# Carefresh bedding to be used as litter?



## Alee C. (Aug 24, 2012)

Ever since i got honey at 8 weeks old she was litter trained enough to always pee in her litterbox, she would poo in their too, but there were pieces outside the box as well. After I got her spayed she was fully litter trained peeing and pooing in the litter box. My new bunny hunter also pees and poos in the litterbox quite a bit, but he has accidents outside of it too. Unfortunately it seems ever since i got hunter every time honey goes in the litterbox she has to dig in it, and by dig i mean kick out a lot of the litter. 
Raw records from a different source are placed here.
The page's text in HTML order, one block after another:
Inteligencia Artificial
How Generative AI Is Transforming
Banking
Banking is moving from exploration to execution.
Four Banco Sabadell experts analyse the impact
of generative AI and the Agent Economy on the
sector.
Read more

Now to try and remedy this I got a covered litterbox and that cuts down on the kicked out litter by at least 80%. But I am wondering if I switch litter she might be apt to dig less? Maybe once I get hunter neutered she will stop this I dont lknow. I was thinking of switching to Carefresh. just wondering if anyone uses this as litter? Does it work well? Does a big 60liter bag last a long time? Does it smell? Is it safe for bunnies? I currently use Yesterdays News cat litter but It is quite expensive and to keep it from smelling I have to empty it out like every 2 day which is expensive.


----------



## Imbrium (Aug 24, 2012)

I currently use it for bedding; will be using it as litter once I get rid of my bag of horribly stinky rabbit litter, as someone on this site suggested it and I've got plenty (which I'm about to not need for the cage, since they're moving into a NIC condo very soon)

it does a decent job with the smell and is bunny-safe... pretty much any litterbox has to be cleaned every couple days no matter what when you've got two bunnies, though.
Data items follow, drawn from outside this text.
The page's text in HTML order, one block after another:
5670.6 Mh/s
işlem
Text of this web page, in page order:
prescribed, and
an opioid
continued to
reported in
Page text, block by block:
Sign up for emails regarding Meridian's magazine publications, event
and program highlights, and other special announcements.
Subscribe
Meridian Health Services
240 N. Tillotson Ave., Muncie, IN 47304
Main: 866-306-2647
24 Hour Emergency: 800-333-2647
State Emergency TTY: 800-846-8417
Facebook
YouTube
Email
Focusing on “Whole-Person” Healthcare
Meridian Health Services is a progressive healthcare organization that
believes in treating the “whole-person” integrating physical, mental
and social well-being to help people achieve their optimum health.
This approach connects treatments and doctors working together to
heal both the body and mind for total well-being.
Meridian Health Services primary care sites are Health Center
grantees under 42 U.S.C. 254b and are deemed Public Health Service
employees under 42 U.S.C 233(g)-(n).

you could try a litterbox with a screen (http://store.binkybunny.com/litter-box-and-screen-kit-p113.aspx for example) - it would halt all digging in the box


----------



## Bunnylova4eva (Aug 24, 2012)

I use carefresh for Ripley's litter box and it works great! I used Yesterday's news in the past, but I think he likes this better now-its so much softer and all. I agree, any litter needs to be cleaned out every several days, but for our bunnies, I just scoop a portion of it that's really dirty every day, and don't keep the litter TOO deep so its not so expensive. I've been very happy with it in general and Ripley seems to love bounding into and out of it.


----------



## jap08m (Aug 24, 2012)

I've used carefresh from the beginning but i'll only get it when its on sale. I had the same problem though when it came to digging. So what I did was I bought a large 24 inch low profile rubbermaid from walmart. I put the litter box IN their filled the whole thing with carefresh and then I covered it with hay. They immediately stopped digging and I've noticed less and less accidents outside of the litterbox (probably because its so big now). The litter does smell as soon as it comes out of the bag but it dissipates within half an hour


----------